Which is the same as the voltage through the 1 ohm resistor.

Thevenin voltage[edit | edit source]

Make ground the negative side of ${\displaystyle V_{s2}}$, then:

${\displaystyle V_{th}=V_{A}-V_{B}}$

${\displaystyle V_{th}=i*j{\sqrt {3}}-V_{s2}}$

${\displaystyle V_{th}={\frac {V_{s1}+V_{s2}}{5+j{\sqrt {3}}}}*j{\sqrt {3}}-V_{s2}}$

Solving

${\displaystyle V_{th}=-0.747977-j0.5492}$

Norton Current[edit | edit source]

• 
  short out the load
• 
  split into two circuits so can use superposition
• 
  half the circuit is shorted out by shorting the voltage sources

${\displaystyle i_{n}=i_{1}-i_{2}={\frac {V_{s1}}{5}}-{\frac {V_{s2}}{j{\sqrt {3}}}}}$

${\displaystyle i_{n}=-0.4667+j0.3220}$

Thevenin/Norton Impedance[edit | edit source]
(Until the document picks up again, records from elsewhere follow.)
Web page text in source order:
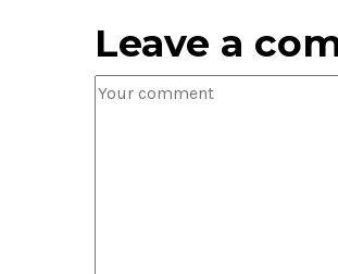
Leave a
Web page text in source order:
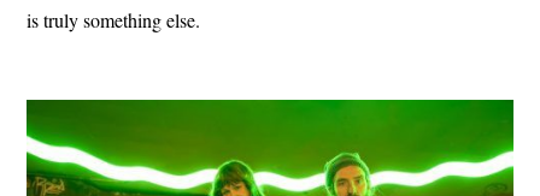
is truly something else.
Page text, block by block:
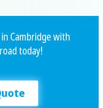
Cambridge with
today!
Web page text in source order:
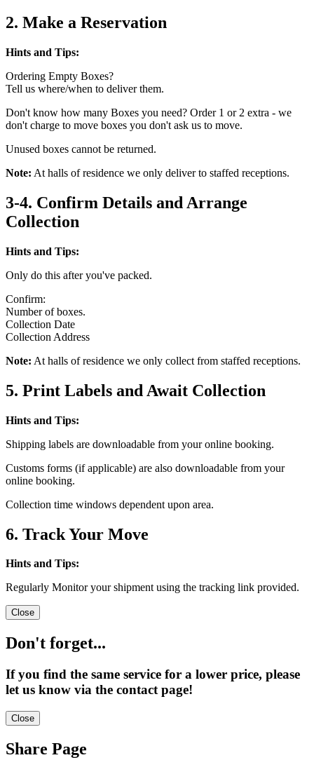
2. Make a Reservation
Hints and Tips:
Ordering Empty Boxes?
Tell us where/when to deliver them.
Don't know how many Boxes you need? Order 1 or 2 extra - we
don't charge to move boxes you don't ask us to move.
Unused boxes cannot be returned.
Note: At halls of residence we only deliver to staffed receptions.
3-4. Confirm Details and Arrange
Collection
Hints and Tips:
Only do this after you've packed.
Confirm:
Number of boxes.
Collection Date
Collection Address
Note: At halls of residence we only collect from staffed receptions.
5. Print Labels and Await Collection
Hints and Tips:
Shipping labels are downloadable from your online booking.
Customs forms (if applicable) are also downloadable from your
online booking.
Collection time windows dependent upon area.
6. Track Your Move
Hints and Tips:
Regularly Monitor your shipment using the tracking link provided.
Close
Don't forget...
If you find the same service for a lower price, please
let us know via the contact page!
Close
Share Page

short voltage sources, open current sources, remove load and find impedance where the load was attached

${\displaystyle Z_{th}={\frac {1}{{\frac {1}{5}}+{\frac {1}{j{\sqrt {3}}}}}}=0.537+j1.5465}$

check

${\displaystyle Z_{th}={\frac {V_{th}}{I_{n}}}=0.537+j1.5465}$

yes! they match

Evaluate Thevenin Equivalent Circuit[edit | edit source]

Going to find current through the resistor and compare with mesh current

${\displaystyle i={\frac {V_{th}}{Z_{th}+1}}=-0.42063+j0.06599}$

yes! they match

Find Load value for maximum power transfer[edit | edit source]
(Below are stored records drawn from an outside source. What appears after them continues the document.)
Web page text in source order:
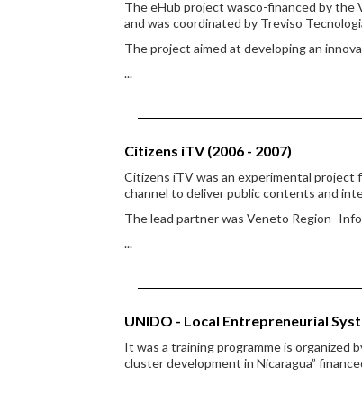
The eHub project wasco-financed by the
and was coordinated by Treviso
The project aimed at developing an
...
Citizens iTV (2006 - 2007)
Citizens iTV was an experimental
channel to deliver public contents and
The lead partner was Veneto Region-
...
UNIDO - Local Entrepreneurial
It was a training programme is
cluster development in Nicaragua”
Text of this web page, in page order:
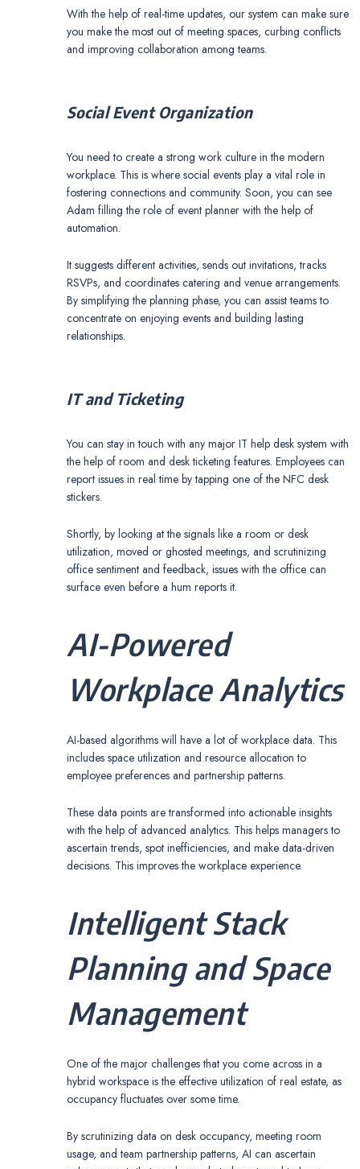
With the help of real-time updates, our system can make sure
you make the most out of meeting spaces, curbing conflicts
and improving collaboration among teams.
Social Event Organization
You need to create a strong work culture in the modern
workplace. This is where social events play a vital role in
fostering connections and community. Soon, you can see
Adam filling the role of event planner with the help of
automation.
It suggests different activities, sends out invitations, tracks
RSVPs, and coordinates catering and venue arrangements.
By simplifying the planning phase, you can assist teams to
concentrate on enjoying events and building lasting
relationships.
IT and Ticketing
You can stay in touch with any major IT help desk system with
the help of room and desk ticketing features. Employees can
report issues in real time by tapping one of the NFC desk
stickers.
Shortly, by looking at the signals like a room or desk
utilization, moved or ghosted meetings, and scrutinizing
office sentiment and feedback, issues with the office can
surface even before a hum reports it.
AI-Powered
Workplace Analytics
AI-based algorithms will have a lot of workplace data. This
includes space utilization and resource allocation to
employee preferences and partnership patterns.
These data points are transformed into actionable insights
with the help of advanced analytics. This helps managers to
ascertain trends, spot inefficiencies, and make data-driven
decisions. This improves the workplace experience.
Intelligent Stack
Planning and Space
Management
One of the major challenges that you come across in a
hybrid workspace is the effective utilization of real estate, as
occupancy fluctuates over some time.
By scrutinizing data on desk occupancy, meeting room
usage, and team partnership patterns, AI can ascertain

${\displaystyle Z_{L}=z_{th}^{*}=0.537-j1.5465}$

Find average power transfer with Load that maximizes[edit | edit source]

${\displaystyle Z_{th}+Z_{L}=0.537*2}$

${\displaystyle P_{avg}={\frac {Re(V_{th})^{2}}{Z_{th}+Z_{L}}}={\frac {\sqrt {0.747977^{2}+0.5492^{2}}}{2*0.537}}=0.8037watts}$

Simulation[edit | edit source]

The circuit was simulated. A way was found to enter equations into the voltage supply parameters which improves accuracy:

• 
  type sqrt(3) instead of a numeric approximation
• 
  added pi/2 to convert from cos to sin sources

To compare with the results above, need to translate the current and voltage through the resistor into the time domain.
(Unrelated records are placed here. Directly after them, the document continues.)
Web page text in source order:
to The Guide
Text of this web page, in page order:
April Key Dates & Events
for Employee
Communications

Period[edit | edit source]

Period looks right about 6 seconds ... should be:

${\displaystyle T={\frac {1}{f}}={\frac {2*\pi }{w}}=2*\pi =6.2832}$

Current[edit | edit source]

Current through 1 ohm resistor, once moved into the time domain (from the above numbers) is:

${\displaystyle i(t)=0.4258*cos(t+171^{\circ })}$

From the mesh analysis, the current's through both sources were computed:

${\displaystyle i_{s1}=0.1192*cos(t+9.72^{\circ })}$

The magnitudes are accurate, they are almost π out of phase which is can be seen on the simulation.

Voltage[edit | edit source]

The voltage is the same as the current through a 1 ohm resistor:

${\displaystyle v(t)=0.4258*cos(t+171^{\circ })}$

The voltage of the first (left) source is:

${\displaystyle V_{s1}={\frac {\sqrt {2}}{6}}cos(t+{\frac {pi}{4}})=0.2357*cos(t+45^{\circ })}$

The magnitudes match. The voltage through the source peaks before the current because the first source sees the inductor.

The voltage through the resistor should peak about 171 - 45 = 126° before the source ... which it appears to do.